[What you have to do] Beginning with the line containing "Share on Facebook" and ending with the last line, repeat the records exactly.
### Extracted material ###
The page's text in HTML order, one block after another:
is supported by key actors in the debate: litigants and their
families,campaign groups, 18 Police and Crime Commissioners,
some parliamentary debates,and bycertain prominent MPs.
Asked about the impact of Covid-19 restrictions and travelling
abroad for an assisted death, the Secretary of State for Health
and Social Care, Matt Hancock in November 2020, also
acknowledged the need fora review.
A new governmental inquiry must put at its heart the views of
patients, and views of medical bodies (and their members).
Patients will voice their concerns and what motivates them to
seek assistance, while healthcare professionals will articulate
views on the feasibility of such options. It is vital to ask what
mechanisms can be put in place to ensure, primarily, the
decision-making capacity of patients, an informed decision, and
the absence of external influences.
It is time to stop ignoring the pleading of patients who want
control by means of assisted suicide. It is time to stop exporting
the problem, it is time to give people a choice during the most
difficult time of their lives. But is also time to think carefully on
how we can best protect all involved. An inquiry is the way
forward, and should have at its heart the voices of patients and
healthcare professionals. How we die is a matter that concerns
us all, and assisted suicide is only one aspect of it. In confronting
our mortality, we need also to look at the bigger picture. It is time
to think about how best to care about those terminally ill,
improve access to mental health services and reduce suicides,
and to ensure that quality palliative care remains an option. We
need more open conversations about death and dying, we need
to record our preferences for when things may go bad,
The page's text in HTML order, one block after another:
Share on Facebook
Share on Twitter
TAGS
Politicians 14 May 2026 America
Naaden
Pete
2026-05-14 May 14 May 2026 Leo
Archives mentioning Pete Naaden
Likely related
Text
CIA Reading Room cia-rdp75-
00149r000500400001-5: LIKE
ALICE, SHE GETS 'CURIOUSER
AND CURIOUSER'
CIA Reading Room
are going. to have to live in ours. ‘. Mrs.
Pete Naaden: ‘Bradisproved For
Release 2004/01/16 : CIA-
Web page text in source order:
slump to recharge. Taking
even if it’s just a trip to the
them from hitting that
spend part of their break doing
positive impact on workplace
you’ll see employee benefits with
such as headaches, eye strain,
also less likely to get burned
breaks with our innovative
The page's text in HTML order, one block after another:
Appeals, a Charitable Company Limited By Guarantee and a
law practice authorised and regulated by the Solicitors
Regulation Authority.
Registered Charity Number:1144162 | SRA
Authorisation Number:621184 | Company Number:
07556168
###
[Result]
Share on Facebook
Share on Twitter
TAGS
Politicians 14 May 2026 America
Naaden
Pete
2026-05-14 May 14 May 2026 Leo
Archives mentioning Pete Naaden
Likely related
Text
CIA Reading Room cia-rdp75-
00149r000500400001-5: LIKE
ALICE, SHE GETS 'CURIOUSER
AND CURIOUSER'
CIA Reading Room
are going. to have to live in ours. ‘. Mrs.
Pete Naaden: ‘Bradisproved For
Release 2004/01/16 : CIA-
Web page text in source order:
slump to recharge. Taking
even if it’s just a trip to the
them from hitting that
spend part of their break doing
positive impact on workplace
you’ll see employee benefits with
such as headaches, eye strain,
also less likely to get burned
breaks with our innovative
The page's text in HTML order, one block after another:
Appeals, a Charitable Company Limited By Guarantee and a
law practice authorised and regulated by the Solicitors
Regulation Authority.
Registered Charity Number:1144162 | SRA
Authorisation Number:621184 | Company Number:
07556168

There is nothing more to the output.